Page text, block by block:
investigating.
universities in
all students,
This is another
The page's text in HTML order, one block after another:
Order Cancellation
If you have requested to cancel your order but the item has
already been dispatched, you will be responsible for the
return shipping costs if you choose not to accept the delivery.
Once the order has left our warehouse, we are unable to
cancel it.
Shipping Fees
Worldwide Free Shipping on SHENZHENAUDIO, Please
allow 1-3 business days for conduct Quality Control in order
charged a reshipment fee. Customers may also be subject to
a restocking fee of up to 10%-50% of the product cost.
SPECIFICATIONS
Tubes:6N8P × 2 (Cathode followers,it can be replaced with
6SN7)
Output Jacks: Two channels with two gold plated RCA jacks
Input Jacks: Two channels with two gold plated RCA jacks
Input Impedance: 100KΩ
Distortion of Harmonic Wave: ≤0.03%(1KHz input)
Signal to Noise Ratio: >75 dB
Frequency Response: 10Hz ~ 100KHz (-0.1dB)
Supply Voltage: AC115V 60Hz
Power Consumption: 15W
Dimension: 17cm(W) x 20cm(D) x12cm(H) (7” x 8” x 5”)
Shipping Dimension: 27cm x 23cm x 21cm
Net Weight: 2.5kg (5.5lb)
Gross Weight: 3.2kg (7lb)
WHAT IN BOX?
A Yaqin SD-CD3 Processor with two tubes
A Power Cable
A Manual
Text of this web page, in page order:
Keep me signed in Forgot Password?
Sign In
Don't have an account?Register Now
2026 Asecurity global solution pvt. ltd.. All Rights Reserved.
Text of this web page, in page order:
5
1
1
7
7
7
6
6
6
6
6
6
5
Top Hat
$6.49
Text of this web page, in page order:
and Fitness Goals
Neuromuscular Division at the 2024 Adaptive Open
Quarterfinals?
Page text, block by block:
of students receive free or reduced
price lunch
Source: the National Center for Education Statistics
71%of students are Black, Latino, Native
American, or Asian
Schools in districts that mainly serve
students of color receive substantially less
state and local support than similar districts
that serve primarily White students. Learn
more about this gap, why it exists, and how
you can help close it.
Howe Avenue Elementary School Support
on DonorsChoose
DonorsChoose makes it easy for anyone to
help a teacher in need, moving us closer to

* [What you are asked to do]: Everything in the listing above needs to be copied exactly.

* [Task solution]:
Page text, block by block:
investigating.
universities in
all students,
This is another
The page's text in HTML order, one block after another:
Order Cancellation
If you have requested to cancel your order but the item has
already been dispatched, you will be responsible for the
return shipping costs if you choose not to accept the delivery.
Once the order has left our warehouse, we are unable to
cancel it.
Shipping Fees
Worldwide Free Shipping on SHENZHENAUDIO, Please
allow 1-3 business days for conduct Quality Control in order
charged a reshipment fee. Customers may also be subject to
a restocking fee of up to 10%-50% of the product cost.
SPECIFICATIONS
Tubes:6N8P × 2 (Cathode followers,it can be replaced with
6SN7)
Output Jacks: Two channels with two gold plated RCA jacks
Input Jacks: Two channels with two gold plated RCA jacks
Input Impedance: 100KΩ
Distortion of Harmonic Wave: ≤0.03%(1KHz input)
Signal to Noise Ratio: >75 dB
Frequency Response: 10Hz ~ 100KHz (-0.1dB)
Supply Voltage: AC115V 60Hz
Power Consumption: 15W
Dimension: 17cm(W) x 20cm(D) x12cm(H) (7” x 8” x 5”)
Shipping Dimension: 27cm x 23cm x 21cm
Net Weight: 2.5kg (5.5lb)
Gross Weight: 3.2kg (7lb)
WHAT IN BOX?
A Yaqin SD-CD3 Processor with two tubes
A Power Cable
A Manual
Text of this web page, in page order:
Keep me signed in Forgot Password?
Sign In
Don't have an account?Register Now
2026 Asecurity global solution pvt. ltd.. All Rights Reserved.
Text of this web page, in page order:
5
1
1
7
7
7
6
6
6
6
6
6
5
Top Hat
$6.49
Text of this web page, in page order:
and Fitness Goals
Neuromuscular Division at the 2024 Adaptive Open
Quarterfinals?
Page text, block by block:
of students receive free or reduced
price lunch
Source: the National Center for Education Statistics
71%of students are Black, Latino, Native
American, or Asian
Schools in districts that mainly serve
students of color receive substantially less
state and local support than similar districts
that serve primarily White students. Learn
more about this gap, why it exists, and how
you can help close it.
Howe Avenue Elementary School Support
on DonorsChoose
DonorsChoose makes it easy for anyone to
help a teacher in need, moving us closer to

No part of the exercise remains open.